■ **ACTION ITEM**
Of all the lines below, return only those starting with the line holding "systematic organizing is charting" and going on through the line holding "of paper, write down the tasks that have", exactly as written.

WORKING DATA START

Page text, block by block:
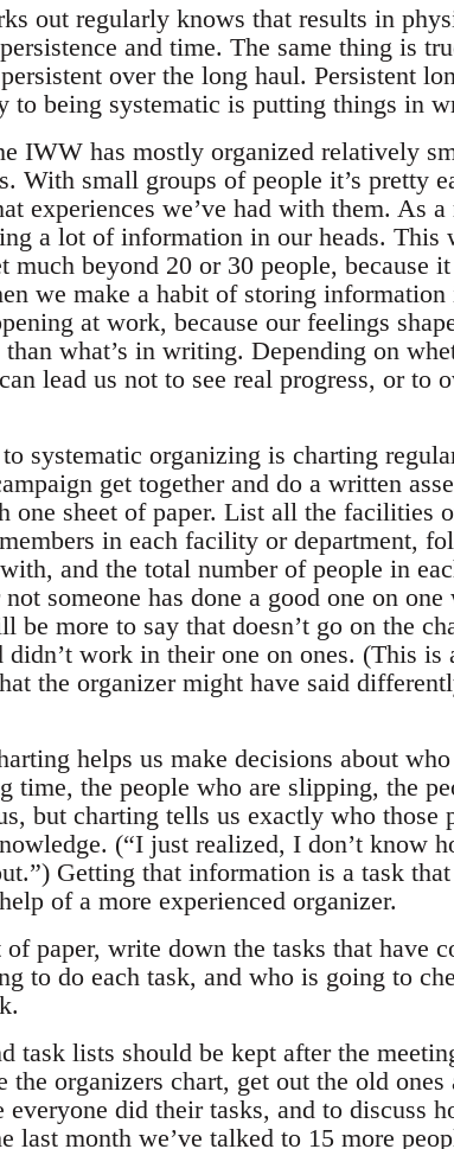
out regularly knows that results in
and time. The same thing is
over the long haul. Persistent
to being systematic is putting things in
IWW has mostly organized relatively
With small groups of people it’s pretty
experiences we’ve had with them. As
a lot of information in our heads. This
much beyond 20 or 30 people, because
we make a habit of storing information
at work, because our feelings
than what’s in writing. Depending on
lead us not to see real progress, or to
systematic organizing is charting
get together and do a written
one sheet of paper. List all the facilities
in each facility or department,
and the total number of people in
someone has done a good one on
be more to say that doesn’t go on the
didn’t work in their one on ones. (This
the organizer might have said
helps us make decisions about
time, the people who are slipping, the
but charting tells us exactly who those
(“I just realized, I don’t know
Getting that information is a task
of a more experienced organizer.
of paper, write down the tasks that have
to do each task, and who is going to
task lists should be kept after the
the organizers chart, get out the old
everyone did their tasks, and to discuss
last month we’ve talked to 15 more
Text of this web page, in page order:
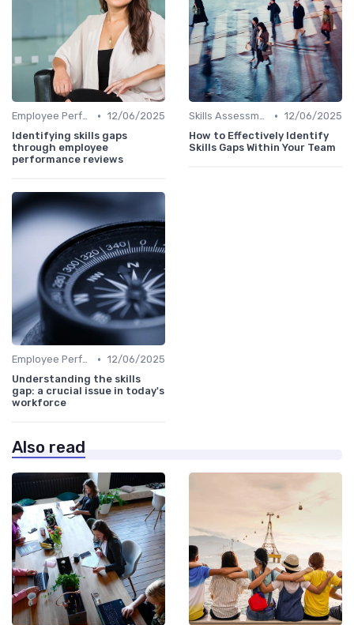
Employee Performance Reviews • 12/06/2025
Identifying skills gaps
through employee
performance reviews
Skills Assessment Tools • 12/06/2025
How to Effectively Identify
Skills Gaps Within Your Team
Employee Performance Reviews • 12/06/2025
Understanding the skills
gap: a crucial issue in today's
workforce
Also read
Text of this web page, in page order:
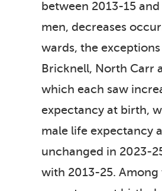
between 2013-15
men, decreases
wards, the
Bricknell, North Carr
which each saw
expectancy at birth,
male life expectancy
unchanged in 2023-
with 2013-25.
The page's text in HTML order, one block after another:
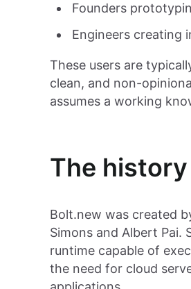
Founders
Engineers creating
These users are
clean, and non-
assumes a working
The
Bolt.new was created
Simons and Albert Pai.
runtime capable of
the need for cloud
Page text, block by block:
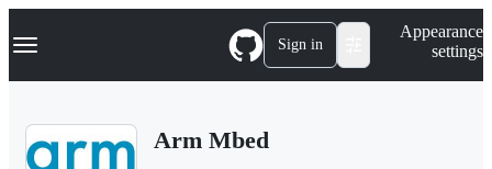
k
p
Navigation Menu Sign in
Appearance
settings
Arm Mbed

WORKING DATA END

■ **EXERCISE OUTPUT**
systematic organizing is charting
get together and do a written
one sheet of paper. List all the facilities
in each facility or department,
and the total number of people in
someone has done a good one on
be more to say that doesn’t go on the
didn’t work in their one on ones. (This
the organizer might have said
helps us make decisions about
time, the people who are slipping, the
but charting tells us exactly who those
(“I just realized, I don’t know
Getting that information is a task
of a more experienced organizer.
of paper, write down the tasks that have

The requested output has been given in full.